┌─ INPUT

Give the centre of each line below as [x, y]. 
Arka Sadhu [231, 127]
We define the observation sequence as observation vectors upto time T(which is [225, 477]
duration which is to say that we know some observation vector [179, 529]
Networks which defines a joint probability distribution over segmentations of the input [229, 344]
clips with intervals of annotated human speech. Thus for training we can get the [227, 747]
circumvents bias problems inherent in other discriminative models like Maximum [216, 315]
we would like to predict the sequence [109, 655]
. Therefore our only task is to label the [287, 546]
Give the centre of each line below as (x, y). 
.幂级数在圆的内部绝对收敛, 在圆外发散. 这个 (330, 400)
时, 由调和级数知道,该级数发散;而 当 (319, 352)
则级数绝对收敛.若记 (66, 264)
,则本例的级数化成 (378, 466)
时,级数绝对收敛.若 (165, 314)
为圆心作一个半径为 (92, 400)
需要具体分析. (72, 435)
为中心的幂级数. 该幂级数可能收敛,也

└─

EXERCISE: All of the records above should be copied exactly.

SOLUTION FOR THIS EXERCISE:
Give the centre of each line below as [x, y]. 
Arka Sadhu [231, 127]
We define the observation sequence as observation vectors upto time T(which is [225, 477]
duration which is to say that we know some observation vector [179, 529]
Networks which defines a joint probability distribution over segmentations of the input [229, 344]
clips with intervals of annotated human speech. Thus for training we can get the [227, 747]
circumvents bias problems inherent in other discriminative models like Maximum [216, 315]
we would like to predict the sequence [109, 655]
. Therefore our only task is to label the [287, 546]
Give the centre of each line below as (x, y). 
.幂级数在圆的内部绝对收敛, 在圆外发散. 这个 (330, 400)
时, 由调和级数知道,该级数发散;而 当 (319, 352)
则级数绝对收敛.若记 (66, 264)
,则本例的级数化成 (378, 466)
时,级数绝对收敛.若 (165, 314)
为圆心作一个半径为 (92, 400)
需要具体分析. (72, 435)
为中心的幂级数. 该幂级数可能收敛,也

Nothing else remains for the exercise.